▶ [HOW TO COMPLETE THIS TASK]: Given these entries, repeat exactly the lines starting with the one that has "In dit verslag" and going on through the one that has "Where is each", both included, but none of the pictures.

_____

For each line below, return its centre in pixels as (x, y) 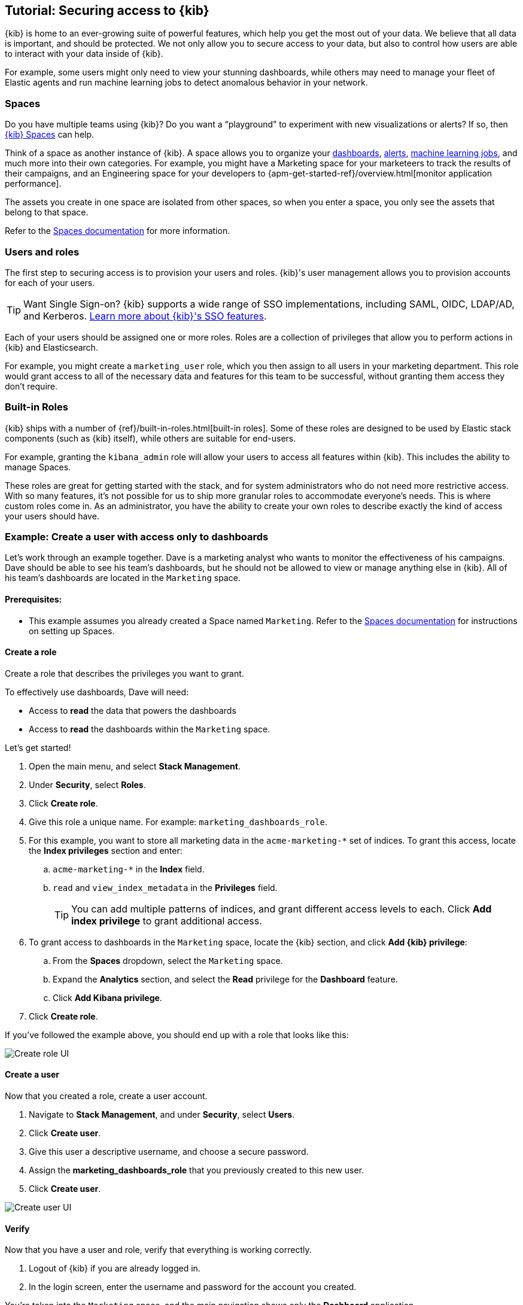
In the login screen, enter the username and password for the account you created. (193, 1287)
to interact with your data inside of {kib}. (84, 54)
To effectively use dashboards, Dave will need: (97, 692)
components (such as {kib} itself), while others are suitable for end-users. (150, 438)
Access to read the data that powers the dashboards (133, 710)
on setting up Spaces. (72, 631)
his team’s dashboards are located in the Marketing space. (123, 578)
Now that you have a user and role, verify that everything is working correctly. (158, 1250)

_____

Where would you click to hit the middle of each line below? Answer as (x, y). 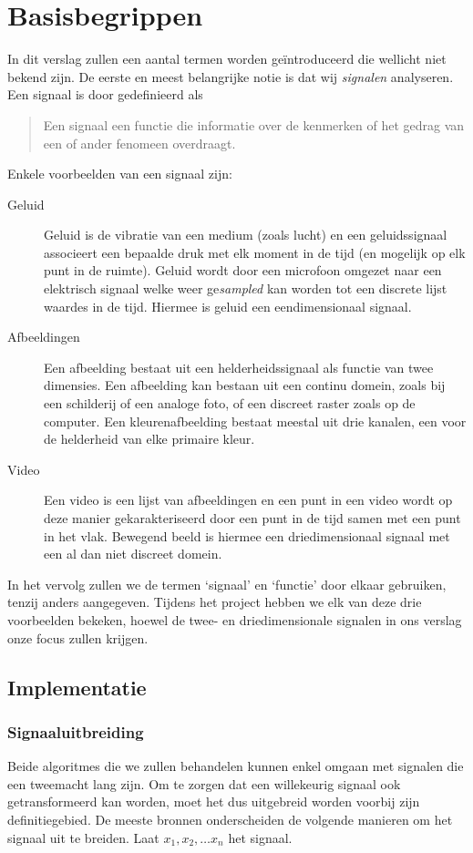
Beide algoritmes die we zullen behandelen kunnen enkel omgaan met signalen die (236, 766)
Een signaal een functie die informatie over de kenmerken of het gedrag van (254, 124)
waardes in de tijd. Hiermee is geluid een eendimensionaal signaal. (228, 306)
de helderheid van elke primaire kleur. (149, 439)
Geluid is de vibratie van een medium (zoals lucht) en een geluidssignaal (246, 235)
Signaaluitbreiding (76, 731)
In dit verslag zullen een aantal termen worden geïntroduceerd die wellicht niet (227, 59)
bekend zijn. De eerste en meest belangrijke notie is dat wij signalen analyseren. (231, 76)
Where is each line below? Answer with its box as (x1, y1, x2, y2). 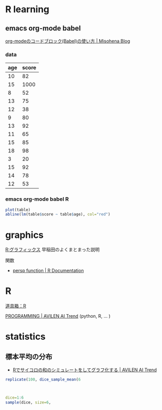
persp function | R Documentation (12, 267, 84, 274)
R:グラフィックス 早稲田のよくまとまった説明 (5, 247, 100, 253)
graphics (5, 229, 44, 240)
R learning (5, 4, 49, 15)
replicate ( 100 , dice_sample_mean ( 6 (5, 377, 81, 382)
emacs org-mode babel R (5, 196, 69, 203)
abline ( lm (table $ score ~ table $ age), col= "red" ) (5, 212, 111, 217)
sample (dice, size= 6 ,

_____

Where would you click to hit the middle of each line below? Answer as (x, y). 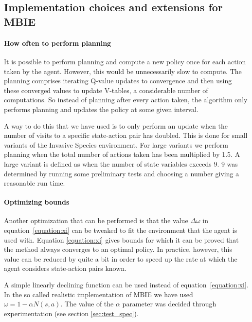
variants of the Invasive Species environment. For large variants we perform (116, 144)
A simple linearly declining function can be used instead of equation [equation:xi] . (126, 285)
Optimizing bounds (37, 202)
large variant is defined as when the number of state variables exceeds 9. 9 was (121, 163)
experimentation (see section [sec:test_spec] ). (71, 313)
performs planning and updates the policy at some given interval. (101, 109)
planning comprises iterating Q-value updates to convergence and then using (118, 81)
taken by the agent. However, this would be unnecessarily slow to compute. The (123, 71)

_____

▶ [SOLUTION FOR THIS EXERCISE]:
In dit verslag zullen een aantal termen worden geïntroduceerd die wellicht niet (227, 59)
bekend zijn. De eerste en meest belangrijke notie is dat wij signalen analyseren. (231, 76)
Where is each line below? Answer with its box as (x1, y1, x2, y2). 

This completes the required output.